The image of the palm tree looks fine so it's reasonably safe to exclude problems associated with your camera/lens. That's the good news. I suggest a different lab but with another roll of XP2 Super. This is a chromogenic film, not a traditional B/W film. It requires C41 processing. Perhaps your lab had bad chemistry and/or bad scanning. Stick with it, you'll get there...XP2 is a very nice and very foregiving film.
 
In post #22 you are comparing apples to oranges. You cannot compare a black and white image against color and expect to get an accurate comparison. The blacks are super black and any detail is blocked by the scan and post process manipulation by the scanning tech. Whoever processed these for you gave their idea of what he(or she)wanted it to look.

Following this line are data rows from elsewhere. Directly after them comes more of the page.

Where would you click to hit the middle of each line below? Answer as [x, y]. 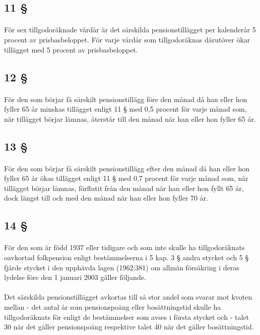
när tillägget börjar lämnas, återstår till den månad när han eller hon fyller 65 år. [130, 118]
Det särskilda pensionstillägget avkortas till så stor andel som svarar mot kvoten [128, 297]
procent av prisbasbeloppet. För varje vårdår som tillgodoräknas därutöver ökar [127, 39]
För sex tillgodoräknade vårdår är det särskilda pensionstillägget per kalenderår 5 [130, 30]
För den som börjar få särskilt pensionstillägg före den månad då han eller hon [126, 99]
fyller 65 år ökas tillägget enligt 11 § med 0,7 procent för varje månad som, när [126, 178]
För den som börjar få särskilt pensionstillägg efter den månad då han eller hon [127, 168]
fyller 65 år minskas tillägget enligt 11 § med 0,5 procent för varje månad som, [125, 109]
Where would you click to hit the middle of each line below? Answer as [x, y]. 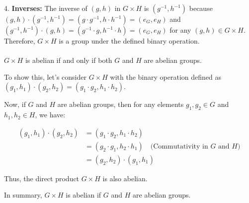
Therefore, [20, 41]
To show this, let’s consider [45, 76]
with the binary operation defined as [166, 76]
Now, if [15, 104]
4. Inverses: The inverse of [46, 8]
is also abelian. [125, 178]
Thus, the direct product [42, 178]
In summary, [23, 195]
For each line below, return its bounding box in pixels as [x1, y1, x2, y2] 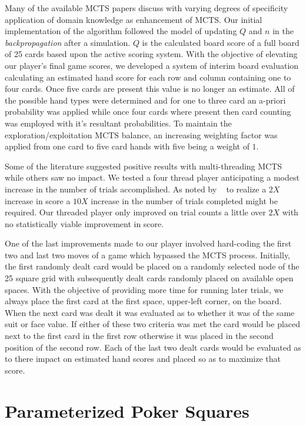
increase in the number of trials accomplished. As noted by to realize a [5, 182, 267, 195]
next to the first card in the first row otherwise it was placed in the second [5, 330, 274, 342]
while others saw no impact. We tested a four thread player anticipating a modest [5, 171, 300, 184]
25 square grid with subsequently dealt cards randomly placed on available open [5, 272, 294, 284]
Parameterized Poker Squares [5, 398, 250, 422]
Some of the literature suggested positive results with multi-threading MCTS [5, 159, 282, 172]
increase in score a [5, 194, 71, 207]
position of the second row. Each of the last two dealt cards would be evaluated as [5, 341, 301, 353]
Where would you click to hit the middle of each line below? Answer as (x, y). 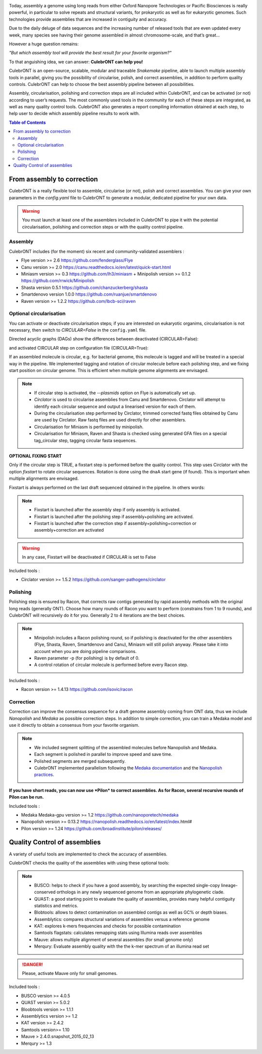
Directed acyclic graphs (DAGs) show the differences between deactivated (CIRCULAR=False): (104, 339)
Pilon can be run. (26, 797)
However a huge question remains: (44, 44)
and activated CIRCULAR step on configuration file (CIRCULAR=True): (79, 348)
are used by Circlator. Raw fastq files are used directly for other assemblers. (110, 420)
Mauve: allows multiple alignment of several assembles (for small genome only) (114, 939)
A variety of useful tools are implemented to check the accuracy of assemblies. (88, 854)
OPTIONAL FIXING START (35, 456)

You really must do your own work to see what the negatives will render. XP-2 negatives can be printed on traditional photo paper.
 

hello


Iam only compare the results from the same scanner
First one look very good

But the second one

Look from different scanner
 
Its not the scanning machine that is suspect here. The post scanning alterations made the B&W look terrible. You must learn to do your own work, that way you will have the option of smoother gradation shifts. The best thing you can do is learn to print in a darkroom and process your own film and prints.
 
Attached is an example of my experience with xp2...

The top photo is my darkroom variation of the image, the bottom was the c41 print from a machine. I did a lot of dodging/burning on this one.

As you can see, my negs were very contrasty, xp2 in general is very contrasty if you are using a lot of flash like me...

but the good news is you can compensate for that if you print it yourself.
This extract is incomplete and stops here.